What’s more, a healing brain is more susceptible to jarring. While the brain is still recovering in the weeks after an injury, “your threshold for getting a concussion is lower,” Daneshvar says. A lighter hit, researchers suspect, can do more damage. A rare condition called second impact syndrome illustrates an extreme outcome of successive brain injuries. This catastrophic, often fatal brain swelling happens when a still-healing brain is hit again.
That’s not what happened to Tagovailoa. But two concussions close together can delay recovery, Dams-O’Connor emphasizes. “I think people minimize how life-altering that can be.”

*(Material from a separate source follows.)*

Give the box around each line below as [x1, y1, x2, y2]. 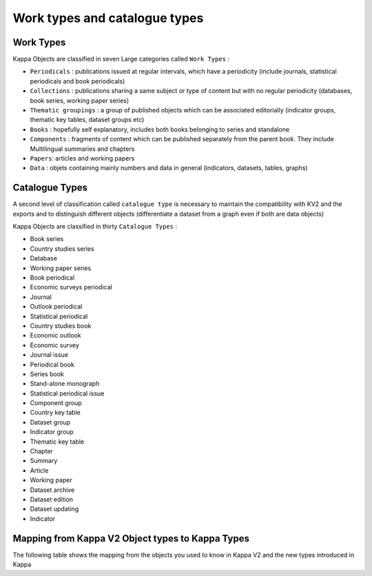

In a statement, the NFL and the NFL Players Association announced that they are jointly investigating whether their concussion protocols were followed in this case. Tagovailoa may have been allowed back into that first game because his stumbling was attributed — correctly or not — to a back injury, not a brain injury. The NFL and NFLPA are considering changing the protocol to keep a player out of a game for any obvious motor instability, regardless of cause.
For now, Tagovailoa is moving through the stages of recovery outlined in the concussion protocol. In a social media post on September 30, Tagovailoa thanked his team, friends and family and everyone who has reached out in support. “I’m feeling much better and focused on recovering so I can get back out on the field with my teammates,” he wrote.